If you are a larger news organization, you have the time to invest in research and development, attract and retain talent, and build a customized AI. If you’re a small organization, you’re more a technology taker than a technology maker. That’s one way we see winners and losers.
The big news organizations, like the New York Times and Axel Springer [owner of POLITICO], can engage in direct negotiations with Microsoft and Google. This is not the case with the Oxford Mail or the Offenbach Post, which was my local newspaper in Germany. We’ve seen this power imbalance emerging in recent weeks with the squabbles over questions of copyright and the use of news to do data training. If you are larger, you have an advantage because you can afford to go to court [editor’s note: like the New York Times].
Is it likely that Big Tech will be able to use its power to cement control over news information?
In many ways, it’s already done that, if you look at the ways news is distributed by Google and Meta. There is already a sort of dependency. AI is already used to sort information to curate information on the platforms of those very companies and will increasingly be rolled out more deeply. If you become a technology-taker rather than a technology-maker, you are dependent on cloud computing infrastructure from places like Microsoft. They hold all the cards if they decide to raise prices or change the conditions of licensing and accessing deals. You are at the short end of the stick in many ways.
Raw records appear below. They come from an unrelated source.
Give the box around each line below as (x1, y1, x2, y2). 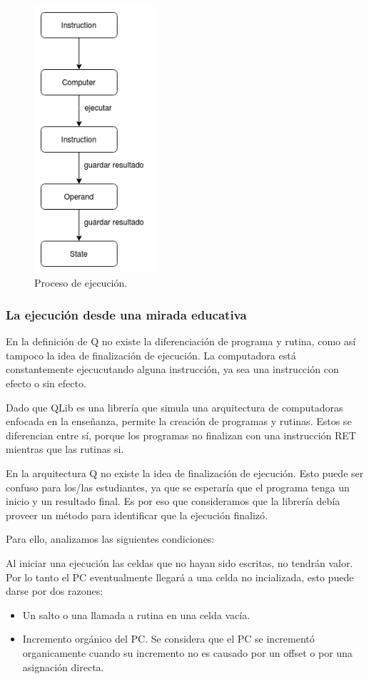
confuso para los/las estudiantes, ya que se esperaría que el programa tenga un (6, 479, 350, 494)
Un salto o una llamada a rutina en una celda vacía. (22, 607, 251, 622)
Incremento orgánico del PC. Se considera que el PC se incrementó (22, 631, 315, 646)
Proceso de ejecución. (34, 275, 128, 290)
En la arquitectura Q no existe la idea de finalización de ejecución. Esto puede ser (6, 466, 364, 481)
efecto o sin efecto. (6, 376, 86, 391)
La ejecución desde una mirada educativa (6, 305, 247, 323)
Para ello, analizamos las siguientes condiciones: (6, 531, 215, 546)
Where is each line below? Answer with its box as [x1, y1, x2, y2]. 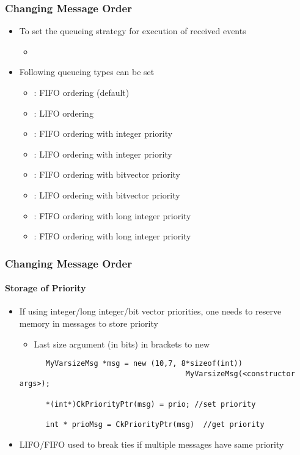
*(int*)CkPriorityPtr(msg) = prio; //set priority [45, 399, 256, 409]
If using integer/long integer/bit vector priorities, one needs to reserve [19, 305, 282, 318]
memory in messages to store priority [19, 316, 158, 329]
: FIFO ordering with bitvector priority [34, 168, 180, 181]
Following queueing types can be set [19, 65, 155, 78]
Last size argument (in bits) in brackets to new [34, 337, 210, 350]
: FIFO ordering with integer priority [34, 127, 173, 140]
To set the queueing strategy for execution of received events [19, 24, 246, 37]
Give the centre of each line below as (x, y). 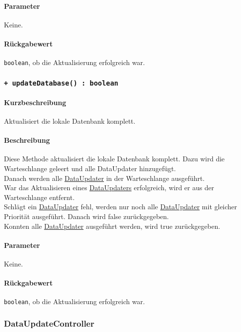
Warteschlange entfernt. (39, 197)
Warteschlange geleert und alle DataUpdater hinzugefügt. (90, 168)
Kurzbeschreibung (35, 102)
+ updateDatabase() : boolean (61, 83)
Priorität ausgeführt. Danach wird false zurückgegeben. (86, 216)
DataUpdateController (49, 323)
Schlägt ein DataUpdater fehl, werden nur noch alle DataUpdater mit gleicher (120, 207)
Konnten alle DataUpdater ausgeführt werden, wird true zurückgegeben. (112, 226)
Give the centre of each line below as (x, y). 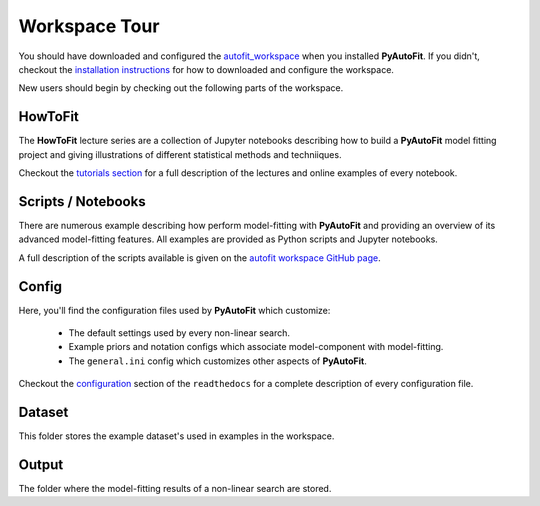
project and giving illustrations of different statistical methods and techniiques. (180, 154)
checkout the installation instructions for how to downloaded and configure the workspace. (206, 69)
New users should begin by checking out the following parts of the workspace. (181, 88)
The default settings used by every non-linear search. (179, 333)
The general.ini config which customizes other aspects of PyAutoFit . (217, 361)
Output (41, 464)
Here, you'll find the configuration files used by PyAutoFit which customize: (174, 310)
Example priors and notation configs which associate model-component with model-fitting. (256, 347)
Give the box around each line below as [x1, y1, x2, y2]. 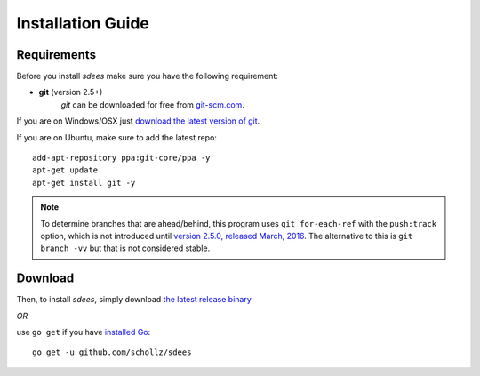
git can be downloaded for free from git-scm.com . [60, 99, 244, 110]
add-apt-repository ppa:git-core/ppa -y [32, 153, 211, 164]
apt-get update [32, 165, 99, 175]
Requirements [16, 47, 97, 62]
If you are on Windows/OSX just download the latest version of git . [16, 116, 260, 126]
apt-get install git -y [32, 178, 136, 188]
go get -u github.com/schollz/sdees [32, 348, 192, 357]
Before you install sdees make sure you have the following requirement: [16, 71, 279, 82]
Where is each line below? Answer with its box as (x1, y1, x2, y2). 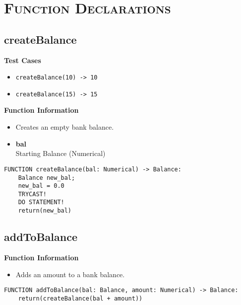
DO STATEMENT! (18, 199, 64, 206)
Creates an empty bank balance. (15, 122, 114, 132)
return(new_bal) (18, 207, 72, 215)
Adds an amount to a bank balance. (15, 269, 125, 279)
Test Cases (4, 55, 41, 65)
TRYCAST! (18, 190, 47, 198)
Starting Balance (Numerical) (15, 148, 106, 158)
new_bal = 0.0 (18, 182, 64, 190)
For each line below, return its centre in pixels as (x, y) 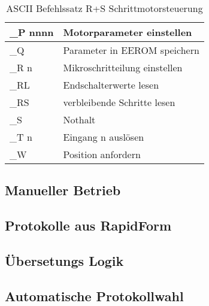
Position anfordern (102, 154)
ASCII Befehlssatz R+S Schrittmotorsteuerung (104, 8)
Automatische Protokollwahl (94, 296)
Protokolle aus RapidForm (88, 225)
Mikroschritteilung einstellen (123, 67)
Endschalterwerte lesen (111, 85)
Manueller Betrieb (63, 190)
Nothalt (79, 119)
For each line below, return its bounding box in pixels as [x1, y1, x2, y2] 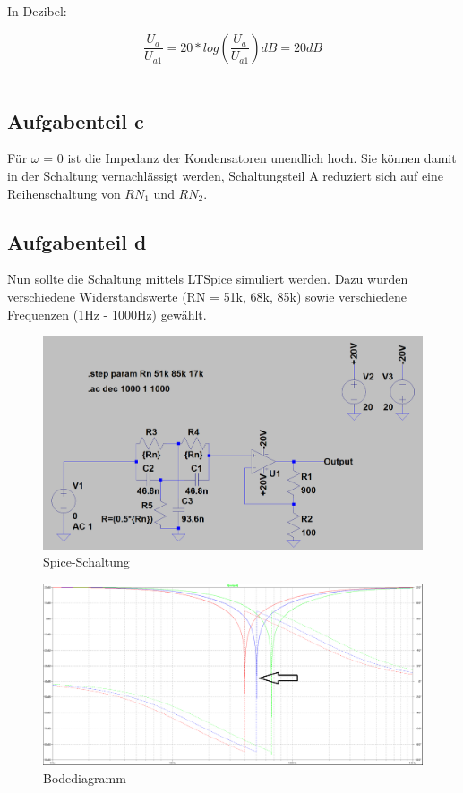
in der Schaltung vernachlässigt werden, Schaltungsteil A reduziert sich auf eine [7, 166, 444, 184]
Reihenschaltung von [7, 183, 121, 202]
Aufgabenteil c [7, 107, 144, 134]
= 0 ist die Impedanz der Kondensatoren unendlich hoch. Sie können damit [43, 149, 457, 167]
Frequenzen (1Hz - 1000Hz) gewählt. [7, 304, 207, 323]
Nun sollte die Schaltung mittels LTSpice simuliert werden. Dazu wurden [7, 269, 408, 288]
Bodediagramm [43, 768, 126, 787]
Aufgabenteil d [7, 227, 147, 255]
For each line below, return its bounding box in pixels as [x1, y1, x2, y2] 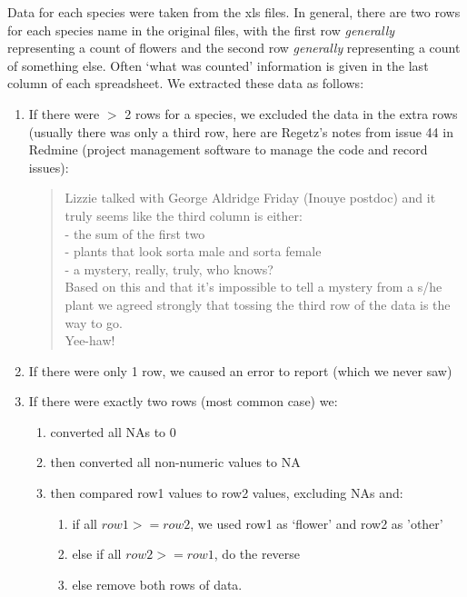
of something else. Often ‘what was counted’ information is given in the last [7, 55, 429, 75]
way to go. [65, 313, 123, 332]
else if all [72, 544, 122, 563]
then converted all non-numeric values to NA [50, 453, 301, 472]
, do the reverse [214, 544, 301, 563]
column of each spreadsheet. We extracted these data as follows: [7, 74, 364, 93]
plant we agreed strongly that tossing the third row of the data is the [65, 294, 451, 313]
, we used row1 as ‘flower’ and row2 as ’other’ [190, 513, 443, 532]
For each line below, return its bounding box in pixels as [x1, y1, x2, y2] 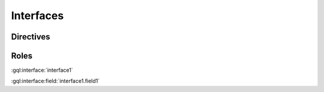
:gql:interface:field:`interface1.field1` [11, 78, 100, 85]
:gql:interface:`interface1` [11, 66, 73, 74]
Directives [11, 32, 50, 42]
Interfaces [11, 9, 64, 22]
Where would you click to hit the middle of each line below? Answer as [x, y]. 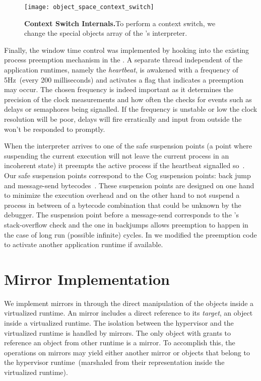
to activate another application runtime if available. [84, 244]
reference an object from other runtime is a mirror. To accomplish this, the [120, 342]
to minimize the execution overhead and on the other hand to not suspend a [122, 195]
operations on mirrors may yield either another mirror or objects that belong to [127, 352]
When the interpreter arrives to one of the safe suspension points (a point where [128, 146]
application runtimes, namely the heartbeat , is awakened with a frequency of [121, 70]
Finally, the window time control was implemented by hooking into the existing [127, 50]
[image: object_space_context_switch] [89, 7]
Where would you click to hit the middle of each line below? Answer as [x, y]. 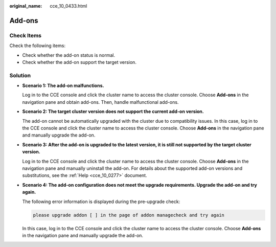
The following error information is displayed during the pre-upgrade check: [101, 201]
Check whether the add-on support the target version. [79, 62]
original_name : [26, 6]
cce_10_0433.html [68, 6]
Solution [20, 75]
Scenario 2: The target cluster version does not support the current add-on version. [113, 111]
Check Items [26, 35]
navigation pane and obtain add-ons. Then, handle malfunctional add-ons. [100, 102]
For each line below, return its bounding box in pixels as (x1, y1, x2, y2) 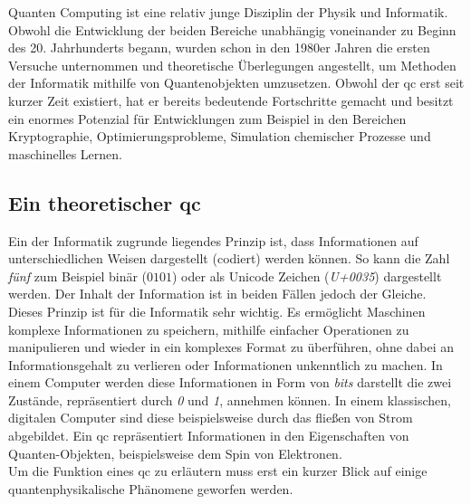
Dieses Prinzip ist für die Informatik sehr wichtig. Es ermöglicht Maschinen (8, 301, 426, 320)
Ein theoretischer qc (8, 188, 201, 216)
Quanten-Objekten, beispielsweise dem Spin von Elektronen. (8, 443, 342, 462)
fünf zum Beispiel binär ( (8, 266, 148, 285)
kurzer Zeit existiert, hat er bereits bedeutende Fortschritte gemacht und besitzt (8, 90, 454, 109)
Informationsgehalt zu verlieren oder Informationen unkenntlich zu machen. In (8, 355, 443, 374)
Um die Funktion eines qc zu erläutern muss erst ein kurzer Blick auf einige (8, 461, 428, 480)
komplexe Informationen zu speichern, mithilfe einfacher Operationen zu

For many users, AI is a black box whose workings they don’t understand. What problems does that present for newsrooms that become AI-dependent?
If you don’t know where the information comes from, that can create problems. One could expose you as a journalist or an organization to copyright infringement or plagiarism. If you don’t quite know how these systems work, if you don’t know when they work, where they failed, what exactly they do. That can create problems in the journalistic process, of course, and in the way we consume information.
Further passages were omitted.